The important catch is that scammers love moments like this.

Whenever a big brand is in the news, criminals quickly create lookalike versions to trick people into clicking links, “claiming” gift cards, entering login details, or handing over payment info. So even if the real Target email exists, you still need to verify your specific email safely before you interact with it.

This guide walks you through exactly how to do that.

The quick verdict

Is the Target $20 eGiftCard email legitimate?

Yes, Target did send $20 eGiftCards to some customers after a widespread digital disruption affected parts of its app and website, especially during a heavy holiday shopping period. News outlets reported that Target acknowledged the issue publicly and followed up with apology messaging and gift cards to affected guests.

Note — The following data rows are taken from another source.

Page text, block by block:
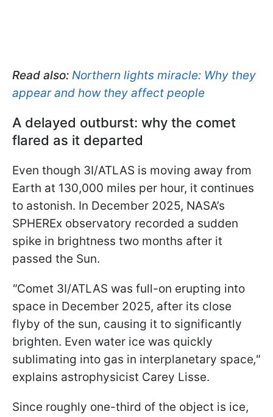
Read also: Northern lights miracle: Why they
appear and how they affect people
A delayed outburst: why the comet
flared as it departed
Even though 3I/ATLAS is moving away from
Earth at 130,000 miles per hour, it continues
to astonish. In December 2025, NASA’s
SPHEREx observatory recorded a sudden
spike in brightness two months after it
passed the Sun.
"Comet 3I/ATLAS was full-on erupting into
space in December 2025, after its close
flyby of the sun, causing it to significantly
brighten. Even water ice was quickly
sublimating into gas in interplanetary space,"
explains astrophysicist Carey Lisse.
Since roughly one-third of the object is ice,
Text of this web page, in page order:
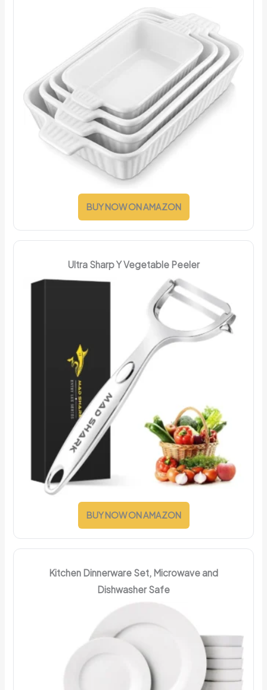
BUY NOW ON AMAZON
Ultra Sharp Y Vegetable Peeler
BUY NOW ON AMAZON
Kitchen Dinnerware Set, Microwave and
Dishwasher Safe
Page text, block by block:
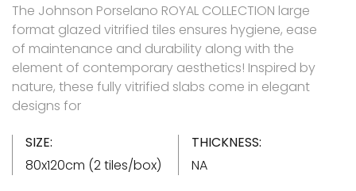
The Johnson Porselano ROYAL COLLECTION large
format glazed vitrified tiles ensures hygiene, ease
of maintenance and durability along with the
element of contemporary aesthetics! Inspired by
nature, these fully vitrified slabs come in elegant
designs for
SIZE:
80x120cm (2 tiles/box)
THICKNESS:
NA
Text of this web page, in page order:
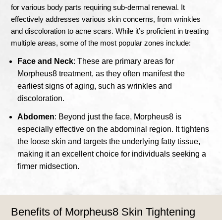
for various body parts requiring sub-dermal renewal. It
effectively addresses various skin concerns, from wrinkles
and discoloration to acne scars. While it’s proficient in treating
multiple areas, some of the most popular zones include:
Face and Neck: These are primary areas for
Morpheus8 treatment, as they often manifest the
earliest signs of aging, such as wrinkles and
discoloration.
Abdomen: Beyond just the face, Morpheus8 is
especially effective on the abdominal region. It tightens
the loose skin and targets the underlying fatty tissue,
making it an excellent choice for individuals seeking a
firmer midsection.
Benefits of Morpheus8 Skin Tightening
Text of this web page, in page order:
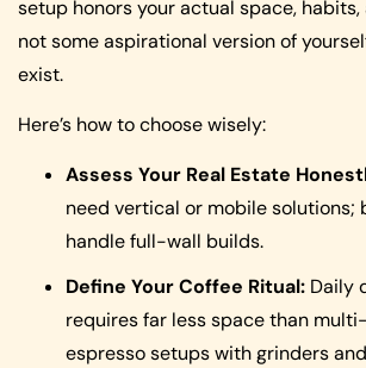
setup honors your actual space,
not some aspirational version of
exist.
Here’s how to choose wisely:
Assess Your Real Estate
need vertical or mobile solutions;
handle full-wall builds.
Define Your Coffee Ritual: Daily
requires far less space than
espresso setups with grinders

Is every email like this legitimate?

No.

Scammers can copy the design, wording, and even the “apology” tone to create near-identical fake emails. The key is verifying the sender and the redemption method safely, without trusting the email itself.

What happened at Target on Dec. 19 (and why people got $20)

To understand why this email exists, it helps to understand the timing.

On Dec. 19, many shoppers reported issues with Target’s digital experience. People complained about problems with the app and website, including order visibility, processing, and other checkout-related functions. Outage reports spiked on Downdetector during that period, and Target publicly acknowledged intermittent issues while a fix was underway.

Target later posted updates indicating digital services were restored and that they were working through impacted orders.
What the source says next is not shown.